Of course, investors have good reason to expect the health of Apple's iPhone business to have a material impact on the company's overall results. iPhone accounted for 63% of Apple's trailing-12-month revenue. Fortunately, however, one fast-growing segment has become more important to the company: services. With potential headwinds ahead for Apple's iPhone business, some investors may be hoping services can help pick up the expected slack in the company's largest business segment.

Fortunately, Apple's services segment is seeing surprising momentum. Here are four ways it's thriving.

1. 24% revenue growth

Services revenue increased 24% year over year in Apple's fiscal 2018. This is an acceleration from 23% growth in fiscal 2017. In addition, fiscal 2018 services revenue growth was greater than 18% year-over-year growth in iPhone revenue during the same period, highlighting services' outsize momentum.

Growth in services revenue has been particularly strong recently, rising 27% year over year in the company's fiscal fourth quarter when excluding a favorable accounting adjustment in the year-ago period.

2. Growth in services is broad based

Growth in Apple's services business isn't just coming from one area. Instead, services momentum is broad based, explained Apple CEO Tim Cook in the company's fiscal fourth-quarter earnings call. "We set new Q4 records in all of our geographic segments and new all-time revenue records for the App Store, Cloud Services, AppleCare, Apple Music and Apple Pay," said Cook.
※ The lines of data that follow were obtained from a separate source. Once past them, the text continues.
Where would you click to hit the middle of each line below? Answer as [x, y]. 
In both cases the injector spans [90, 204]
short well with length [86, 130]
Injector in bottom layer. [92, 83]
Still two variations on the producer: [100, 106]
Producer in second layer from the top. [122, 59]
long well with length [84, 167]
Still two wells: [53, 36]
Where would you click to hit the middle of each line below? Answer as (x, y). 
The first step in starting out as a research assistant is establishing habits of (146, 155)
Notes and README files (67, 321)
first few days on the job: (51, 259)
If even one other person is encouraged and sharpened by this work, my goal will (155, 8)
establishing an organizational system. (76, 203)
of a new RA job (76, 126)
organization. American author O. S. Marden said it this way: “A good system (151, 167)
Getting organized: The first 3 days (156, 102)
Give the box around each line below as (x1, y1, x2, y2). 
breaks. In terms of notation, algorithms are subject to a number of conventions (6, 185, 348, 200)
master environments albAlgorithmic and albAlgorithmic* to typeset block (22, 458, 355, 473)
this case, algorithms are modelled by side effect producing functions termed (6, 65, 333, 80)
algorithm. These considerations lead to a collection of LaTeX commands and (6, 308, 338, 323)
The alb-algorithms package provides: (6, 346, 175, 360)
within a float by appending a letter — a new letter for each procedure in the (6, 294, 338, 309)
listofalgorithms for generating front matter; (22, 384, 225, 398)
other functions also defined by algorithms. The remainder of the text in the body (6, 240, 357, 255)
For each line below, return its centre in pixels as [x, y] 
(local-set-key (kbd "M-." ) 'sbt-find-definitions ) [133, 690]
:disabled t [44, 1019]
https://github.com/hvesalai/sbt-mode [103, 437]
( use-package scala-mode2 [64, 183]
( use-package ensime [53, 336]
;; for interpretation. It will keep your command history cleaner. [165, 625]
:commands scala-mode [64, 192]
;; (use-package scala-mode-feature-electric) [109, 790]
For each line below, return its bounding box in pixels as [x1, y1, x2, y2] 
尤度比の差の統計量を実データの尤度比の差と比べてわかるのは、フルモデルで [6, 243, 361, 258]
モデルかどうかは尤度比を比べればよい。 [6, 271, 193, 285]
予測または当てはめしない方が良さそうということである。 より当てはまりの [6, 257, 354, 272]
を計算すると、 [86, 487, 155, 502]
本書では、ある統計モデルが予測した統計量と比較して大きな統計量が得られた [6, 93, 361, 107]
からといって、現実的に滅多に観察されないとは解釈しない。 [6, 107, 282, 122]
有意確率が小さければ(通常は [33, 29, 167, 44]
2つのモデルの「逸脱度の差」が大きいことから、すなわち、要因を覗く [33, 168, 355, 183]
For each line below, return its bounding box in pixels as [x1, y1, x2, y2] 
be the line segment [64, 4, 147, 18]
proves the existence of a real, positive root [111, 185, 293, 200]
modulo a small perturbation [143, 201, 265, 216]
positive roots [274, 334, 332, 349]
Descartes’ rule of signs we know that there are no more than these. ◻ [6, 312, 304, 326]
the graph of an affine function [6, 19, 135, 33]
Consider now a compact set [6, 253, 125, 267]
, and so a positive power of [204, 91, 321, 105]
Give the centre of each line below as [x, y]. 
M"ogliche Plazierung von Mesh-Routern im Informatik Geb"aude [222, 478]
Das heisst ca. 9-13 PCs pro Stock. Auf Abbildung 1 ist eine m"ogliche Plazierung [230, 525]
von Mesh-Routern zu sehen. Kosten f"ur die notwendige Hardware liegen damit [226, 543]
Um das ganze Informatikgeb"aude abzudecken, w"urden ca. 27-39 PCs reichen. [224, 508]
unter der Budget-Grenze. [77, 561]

3. Paid subscriptions rose to 330 million

Playing a key role in services' strong growth is a huge increase in the number of subscriptions customers are paying for in Apple's App Store. Paid subscriptions jumped 57% year over year, from 210 million in fiscal 2017 to 330 million by the end of fiscal 2018.

4. 14% of total revenue

Capturing services' growing importance to Apple's business, the segment accounted for 14% of total revenue in fiscal 2018. This is up from 13% in fiscal 2017 and 11% in fiscal 2016.

Services is easily Apple's second-largest segment, with iPhone ranking first and Mac ranking third. Mac accounted for 10% of Apple's fiscal 2018 revenue.

Since fiscal 2016, Apple has been aiming to double the size of its services business by fiscal 2020. With services revenue in fiscal 2016 at $24.3 billion, this target implies $48.6 billion in services revenue by fiscal 2020. Given Apple's $37 billion in fiscal 2018 services revenue and the segment's strong momentum, Apple CFO Luca Maestri said in the company's fiscal fourth-quarter earnings call that the company was "well on pace" to achieve this important goal.